### WHAT YOU HAVE TO DO
The reply is to be the lines from the one with "Page text, block" through the last line of the records below, each retyped exactly, with pictures left out.
--------
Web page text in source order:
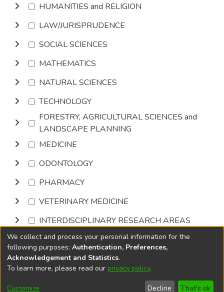
HUMANITIES and RELIGION
LAW/JURISPRUDENCE
SOCIAL SCIENCES
MATHEMATICS
NATURAL SCIENCES
TECHNOLOGY
FORESTRY, AGRICULTURAL SCIENCES and
LANDSCAPE PLANNING
MEDICINE
ODONTOLOGY
PHARMACY
VETERINARY MEDICINE
INTERDISCIPLINARY RESEARCH AREAS
Browse
DSpace softwarecopyright © 2002-2026
Cookie
End User
Send
We collect and process your personal information for the
following purposes: Authentication, Preferences,
Acknowledgement and Statistics.
To learn more, please read our privacy policy.
Customize Decline That's ok
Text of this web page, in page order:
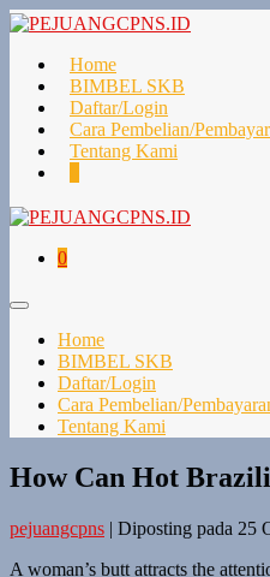
Lompat
konten
Home
BIMBEL SKB
Daftar/Login
Cara Pembelian/
Tentang Kami
di
Keranjang
0Item-
Toggle
Home
BIMBEL SKB
Daftar/Login
Cara Pembelian/
Tentang Kami
How Can Hot
pejuangcpns | Diposting pada 25
A woman’s butt attracts the
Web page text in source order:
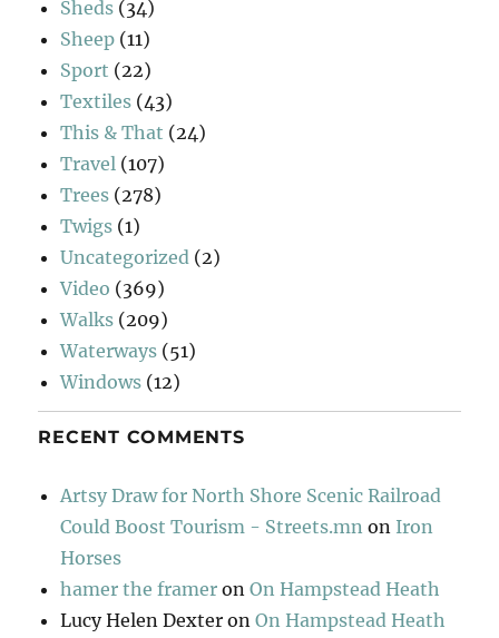
Sheds (34)
Sheep (11)
Sport (22)
Textiles (43)
This & That (24)
Travel (107)
Trees (278)
Twigs (1)
Uncategorized (2)
Video (369)
Walks (209)
Waterways (51)
Windows (12)
RECENT COMMENTS
Artsy Draw for North Shore Scenic Railroad
Could Boost Tourism - Streets.mn on Iron
Horses
hamer the framer onOn Hampstead Heath
Lucy Helen Dexter onOn Hampstead Heath
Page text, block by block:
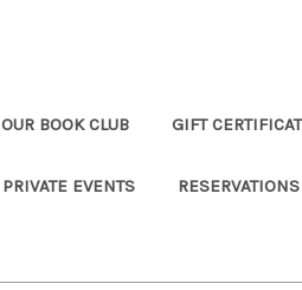
OUR BOOK CLUB GIFT
PRIVATE EVENTS RESERVATIONS
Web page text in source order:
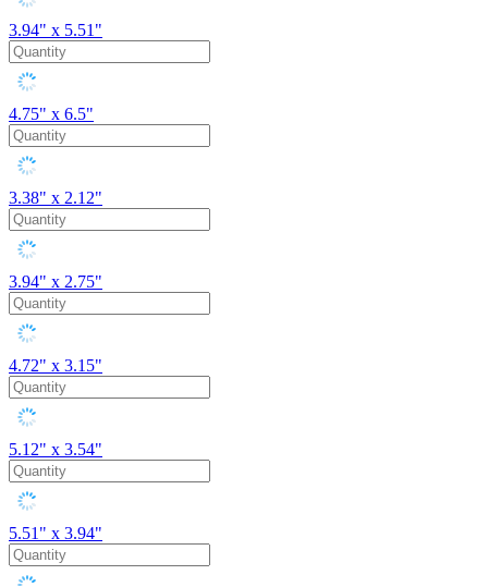
3.94" x 5.51"
4.75" x 6.5"
3.38" x 2.12"
3.94" x 2.75"
4.72" x 3.15"
5.12" x 3.54"
5.51" x 3.94"
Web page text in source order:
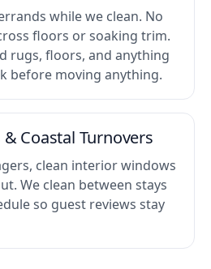
while we clean. No
floors or soaking trim.
rugs, floors, and anything
before moving anything.
Coastal Turnovers
clean interior windows
We clean between stays
so guest reviews stay
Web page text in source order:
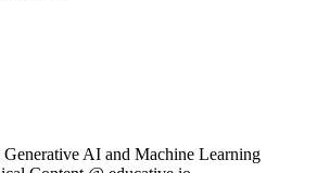
Generative AI and Machine Learning
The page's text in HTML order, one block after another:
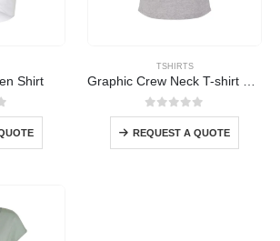
Shirt
5
TSHIRTS
0out of 5
REQUEST A QUOTE
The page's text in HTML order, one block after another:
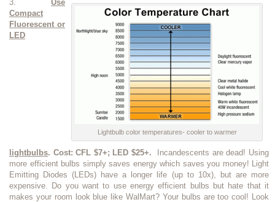
Lightbulb color temperatures- cooler to warmer
3. Use
Compact
Fluorescent or
LED
lightbulbs. Cost: CFL $7+; LED $25+.
Incandescents are dead! Using
more efficient bulbs simply saves energy which saves you money! Light
Emitting Diodes (LEDs) have a longer life (up to 10x), but are more
expensive. Do you want to use energy efficient bulbs but hate that it
makes your room look blue like WalMart? Your bulbs are too cool! Look
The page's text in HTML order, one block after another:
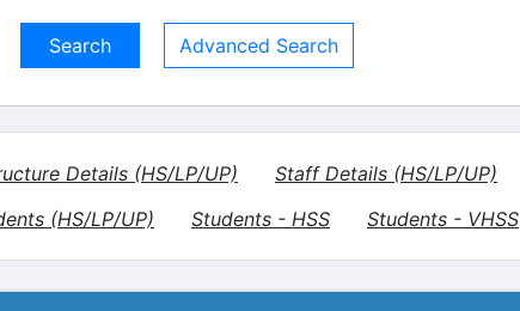
Advanced Search
Details (HS/LP/UP) Staff Details (HS/LP/UP)
(HS/LP/UP) Students - HSS Students - VHSS
--------
### ANSWER SECTION
Page text, block by block:
OUR BOOK CLUB GIFT
PRIVATE EVENTS RESERVATIONS
Web page text in source order:
3.94" x 5.51"
4.75" x 6.5"
3.38" x 2.12"
3.94" x 2.75"
4.72" x 3.15"
5.12" x 3.54"
5.51" x 3.94"
Web page text in source order:
while we clean. No
floors or soaking trim.
rugs, floors, and anything
before moving anything.
Coastal Turnovers
clean interior windows
We clean between stays
so guest reviews stay
Web page text in source order:
Generative AI and Machine Learning
The page's text in HTML order, one block after another:
Shirt
5
TSHIRTS
0out of 5
REQUEST A QUOTE
The page's text in HTML order, one block after another:
Lightbulb color temperatures- cooler to warmer
3. Use
Compact
Fluorescent or
LED
lightbulbs. Cost: CFL $7+; LED $25+.
Incandescents are dead! Using
more efficient bulbs simply saves energy which saves you money! Light
Emitting Diodes (LEDs) have a longer life (up to 10x), but are more
expensive. Do you want to use energy efficient bulbs but hate that it
makes your room look blue like WalMart? Your bulbs are too cool! Look
The page's text in HTML order, one block after another:
Advanced Search
Details (HS/LP/UP) Staff Details (HS/LP/UP)
(HS/LP/UP) Students - HSS Students - VHSS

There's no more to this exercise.